Department of Cardiovascular Surgery and Aortic Surgery, Cardiovascular Institute and Fu Wai Hospital, Peking Union Medical College and Chinese Academy of Medical Science, Peking, China.
J Vasc Surg. 2010 May;51(5):1203-8. doi: 10.1016/j.jvs.2009.12.027. Epub 2010 Mar 19.
Coarctation of the aorta with cardiac lesions or complex coarctation is a formidable challenge for cardiac surgeons. Extra-anatomic bypass allows simultaneous intracardiac repair or an alternative approach for patients with complex coarctation.
Between July 1997 and March 2008, 43 patients with coarctation of the aorta underwent extra-anatomic bypass grafting, including 10 ascending-to-descending aorta bypasses and 33 ascending aorta-to-infrarenal abdominal aorta bypasses. Forty patients had additional cardiovascular disorders and concomitant procedures performed including aortic valve replacement, mitral valve replacement, coronary artery bypass grafting, closure of ventricular septal defect and patent ductus arteriosus, ascending aorta repair, and the Bentall procedure. The other three patients had complex coarctation of the aorta, including a long-segment coarctation in two cases, and descending aortic aneurysm in one.

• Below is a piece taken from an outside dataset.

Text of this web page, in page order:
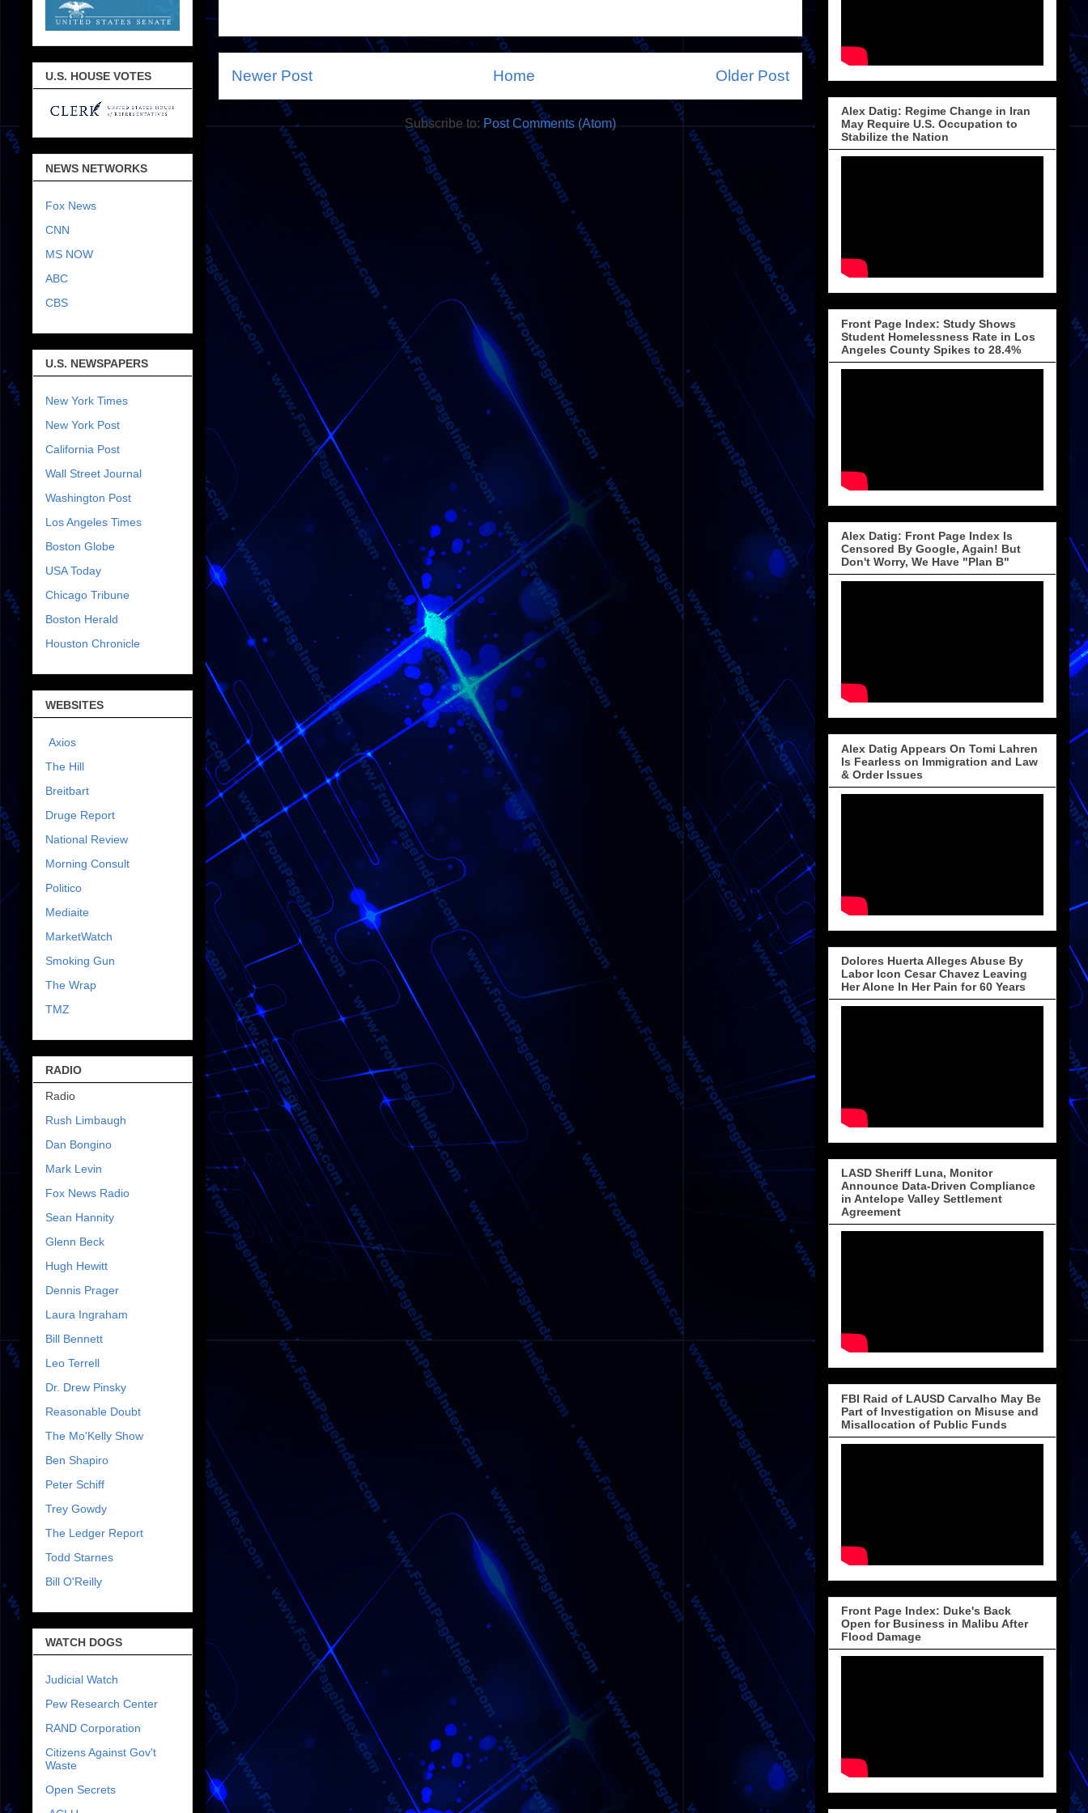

Two patients died perioperatively: one due to air embolism during the cardiopulmonary bypass; one due to septic shock. There were no late deaths. Complications included laparotomy for mechanical ileus in one and re-exploration for bleeding in one case. There were no strokes or paraplegia and no grafted-related complication during follow-up period. Systolic blood pressure dropped from 160 +/- 27 mm Hg before surgery to 114 +/- 16 mm Hg postoperatively. Only two patients with mild hypertension postoperatively needed oral medicine.
Extra-anatomic aortic bypass via median sternotomy or median sternotomy-laparotomy can be performed with low morbidity and mortality. It is a preferable single-stage approach for patients with concomitant complex coarctation and cardiovascular disorders.
伴有心脏病变或复杂型主动脉缩窄的主动脉缩窄对心脏外科医生来说是一个巨大的挑战。体外旁路移植可同时进行心内修复或为复杂型主动脉缩窄患者提供另一种选择。
1997 年 7 月至 2008 年 3 月期间,43 例主动脉缩窄患者接受了体外旁路移植术,包括 10 例升主动脉至降主动脉旁路移植术和 33 例升主动脉至肾下腹主动脉旁路移植术。40 例患者同时还存在其他心血管疾病,并行相应手术,包括主动脉瓣置换术、二尖瓣置换术、冠状动脉旁路移植术、室间隔缺损和动脉导管未闭关闭术、升主动脉修复术和 Bentall 手术。另外 3 例患者患有复杂型主动脉缩窄,其中 2 例为长段缩窄,1 例为降主动脉瘤。
2 例患者围手术期死亡:1 例因体外循环期间空气栓塞;1 例因感染性休克。无晚期死亡病例。术后并发症包括 1 例机械性肠梗阻剖腹术和 1 例出血再次探查术。随访期间无卒中或截瘫,无移植物相关并发症。术后收缩压从术前的 160 ± 27mmHg 降至 114 ± 16mmHg。仅有 2 例患者术后轻度高血压需口服药物治疗。
经正中胸骨切开术或正中胸骨切开术联合剖腹术的体外主动脉旁路移植术可获得较低的发病率和死亡率。对于伴有复杂型主动脉缩窄和心血管疾病的患者,这是一种优选的单阶段方法。